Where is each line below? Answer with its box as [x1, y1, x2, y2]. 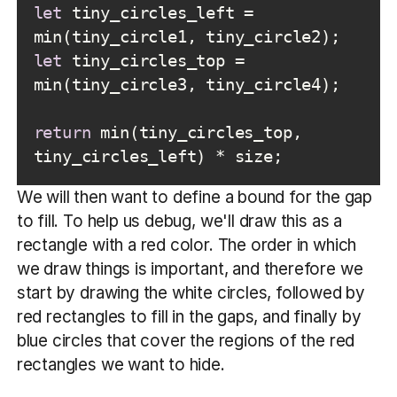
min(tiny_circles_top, [90, 123, 302, 143]
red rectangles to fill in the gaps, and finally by [16, 307, 362, 328]
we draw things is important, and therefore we [16, 259, 363, 280]
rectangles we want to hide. [16, 354, 225, 376]
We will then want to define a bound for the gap [16, 187, 372, 208]
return [33, 123, 91, 143]
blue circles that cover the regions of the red [16, 331, 355, 352]
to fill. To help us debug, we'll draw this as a [16, 211, 342, 232]
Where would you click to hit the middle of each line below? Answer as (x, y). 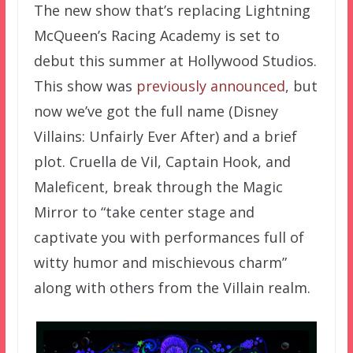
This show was (85, 86)
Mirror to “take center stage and (144, 212)
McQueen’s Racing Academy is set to (156, 36)
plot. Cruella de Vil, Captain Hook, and (162, 162)
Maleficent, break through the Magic (158, 187)
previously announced (210, 86)
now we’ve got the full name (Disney (156, 111)
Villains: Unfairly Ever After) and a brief (165, 137)
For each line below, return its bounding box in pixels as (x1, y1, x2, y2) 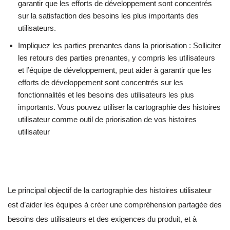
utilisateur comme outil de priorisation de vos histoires (18, 114, 197, 124)
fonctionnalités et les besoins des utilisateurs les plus (18, 90, 194, 99)
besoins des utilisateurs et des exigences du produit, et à (8, 214, 197, 223)
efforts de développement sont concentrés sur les (18, 78, 183, 87)
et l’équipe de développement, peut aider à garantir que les (18, 65, 212, 74)
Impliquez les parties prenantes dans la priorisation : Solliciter (18, 41, 221, 50)
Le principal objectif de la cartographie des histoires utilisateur (8, 185, 212, 195)
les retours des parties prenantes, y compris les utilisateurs (18, 53, 215, 62)
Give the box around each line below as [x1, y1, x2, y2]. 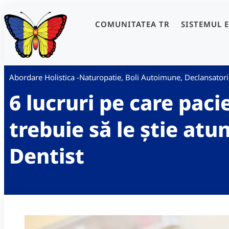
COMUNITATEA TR [95, 18, 170, 29]
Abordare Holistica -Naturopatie [9, 72, 121, 82]
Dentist [9, 141, 84, 170]
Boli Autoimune [125, 72, 180, 82]
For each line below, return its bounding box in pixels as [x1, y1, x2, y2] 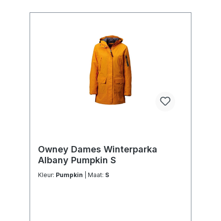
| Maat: [88, 171, 105, 179]
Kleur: [38, 171, 56, 179]
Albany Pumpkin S [38, 155, 116, 166]
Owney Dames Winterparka [38, 144, 157, 155]
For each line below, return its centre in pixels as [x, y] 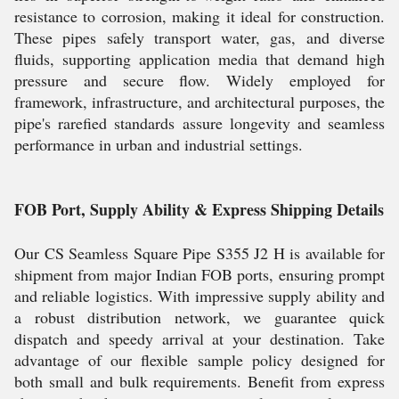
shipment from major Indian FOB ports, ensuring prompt [199, 274]
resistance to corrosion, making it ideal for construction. [199, 16]
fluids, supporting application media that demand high [199, 59]
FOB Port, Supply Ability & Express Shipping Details [199, 209]
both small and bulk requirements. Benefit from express [199, 381]
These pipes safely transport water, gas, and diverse [199, 37]
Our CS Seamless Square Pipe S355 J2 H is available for [199, 253]
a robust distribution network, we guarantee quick [199, 317]
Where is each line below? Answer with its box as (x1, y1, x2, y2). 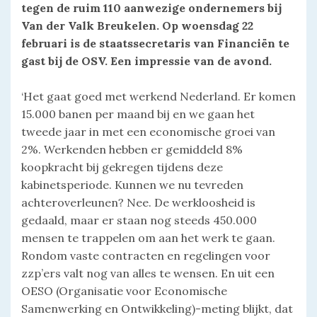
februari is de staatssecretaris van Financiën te (21, 36, 289, 51)
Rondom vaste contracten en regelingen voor (21, 248, 270, 263)
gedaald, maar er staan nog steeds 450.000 (21, 213, 257, 228)
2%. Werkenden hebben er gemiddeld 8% (21, 142, 243, 157)
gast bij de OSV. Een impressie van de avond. (21, 54, 272, 69)
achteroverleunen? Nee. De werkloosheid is (21, 195, 255, 210)
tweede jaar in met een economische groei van (21, 125, 275, 139)
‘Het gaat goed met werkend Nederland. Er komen (21, 89, 296, 104)
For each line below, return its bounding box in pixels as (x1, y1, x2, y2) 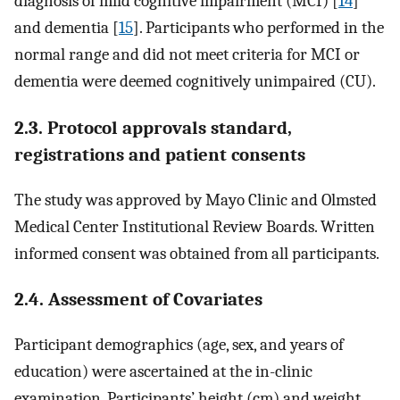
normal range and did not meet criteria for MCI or (14, 45, 360, 65)
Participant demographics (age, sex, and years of (14, 335, 344, 355)
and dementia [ (14, 18, 119, 38)
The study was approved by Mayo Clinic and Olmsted (14, 189, 377, 210)
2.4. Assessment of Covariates (14, 288, 262, 311)
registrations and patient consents (14, 143, 305, 165)
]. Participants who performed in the (133, 18, 384, 38)
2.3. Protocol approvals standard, (14, 116, 292, 138)
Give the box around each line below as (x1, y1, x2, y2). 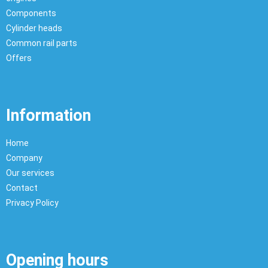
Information (6, 106, 91, 126)
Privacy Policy (6, 198, 59, 208)
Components (6, 8, 56, 19)
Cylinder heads (6, 23, 62, 33)
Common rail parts (6, 38, 77, 48)
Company (6, 153, 42, 163)
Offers (6, 53, 32, 63)
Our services (6, 168, 54, 178)
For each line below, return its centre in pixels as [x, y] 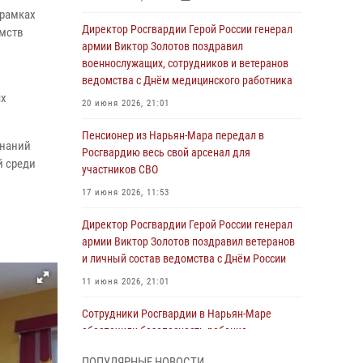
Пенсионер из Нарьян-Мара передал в [173, 135]
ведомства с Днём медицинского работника [187, 80]
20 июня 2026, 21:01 [126, 103]
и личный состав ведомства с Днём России [184, 258]
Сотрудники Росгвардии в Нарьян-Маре [177, 314]
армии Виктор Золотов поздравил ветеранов [188, 241]
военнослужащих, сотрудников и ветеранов [185, 63]
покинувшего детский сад [143, 348]
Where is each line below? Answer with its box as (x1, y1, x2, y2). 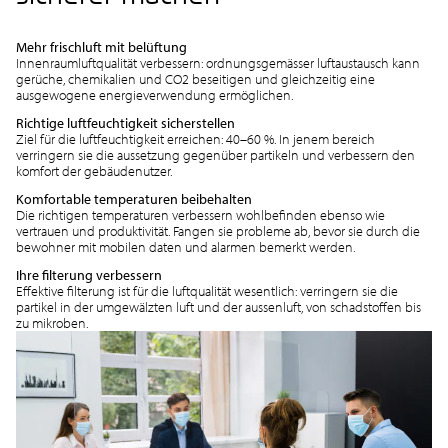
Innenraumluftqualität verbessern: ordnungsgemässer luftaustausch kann (15, 53, 420, 72)
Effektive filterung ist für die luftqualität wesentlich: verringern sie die (15, 281, 398, 300)
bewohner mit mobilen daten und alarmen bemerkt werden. (15, 237, 355, 256)
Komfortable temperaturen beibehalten (15, 189, 252, 208)
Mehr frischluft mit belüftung (15, 37, 187, 56)
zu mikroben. (15, 313, 88, 332)
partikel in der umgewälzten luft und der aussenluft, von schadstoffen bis (15, 297, 421, 316)
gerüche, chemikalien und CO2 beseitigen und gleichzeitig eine (15, 69, 375, 88)
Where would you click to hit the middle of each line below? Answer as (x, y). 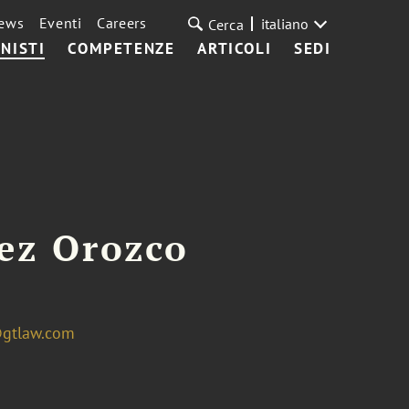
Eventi (60, 23)
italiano (284, 24)
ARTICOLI (235, 48)
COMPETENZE (121, 48)
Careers (121, 23)
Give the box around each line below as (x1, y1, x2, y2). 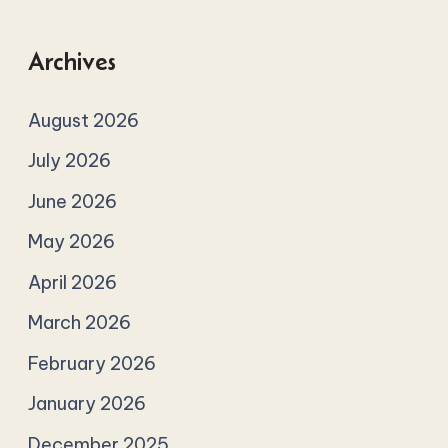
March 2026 (28, 311, 132, 335)
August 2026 (28, 108, 140, 132)
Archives (28, 46, 117, 75)
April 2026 (28, 270, 118, 294)
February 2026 (28, 351, 157, 375)
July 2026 (28, 149, 112, 173)
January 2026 (28, 392, 147, 416)
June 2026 (28, 189, 118, 213)
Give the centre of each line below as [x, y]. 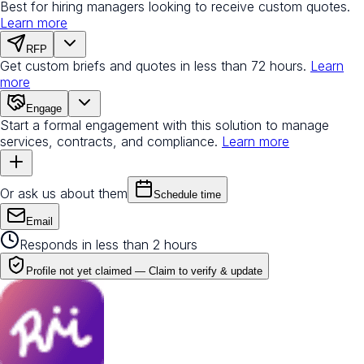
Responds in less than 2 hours [108, 244]
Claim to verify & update [206, 271]
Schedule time [187, 194]
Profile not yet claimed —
====
Task prompt: Transcribe exactly the lines from the one containing "zu mikroben. (15, 313, 88, 332)" through the last line of the records above, and nothing else. Leave out the pictures.

Response to the exercise:
zu mikroben. (15, 313, 88, 332)
partikel in der umgewälzten luft und der aussenluft, von schadstoffen bis (15, 297, 421, 316)
gerüche, chemikalien und CO2 beseitigen und gleichzeitig eine (15, 69, 375, 88)
Where would you click to hit the middle of each line below? Answer as (x, y). 
Eventi (60, 23)
italiano (284, 24)
ARTICOLI (235, 48)
COMPETENZE (121, 48)
Careers (121, 23)
Give the box around each line below as (x1, y1, x2, y2). 
March 2026 (28, 311, 132, 335)
August 2026 (28, 108, 140, 132)
Archives (28, 46, 117, 75)
April 2026 (28, 270, 118, 294)
February 2026 (28, 351, 157, 375)
July 2026 (28, 149, 112, 173)
January 2026 (28, 392, 147, 416)
June 2026 (28, 189, 118, 213)
Give the centre of each line below as [x, y]. 
Responds in less than 2 hours [108, 244]
Claim to verify & update [206, 271]
Schedule time [187, 194]
Profile not yet claimed —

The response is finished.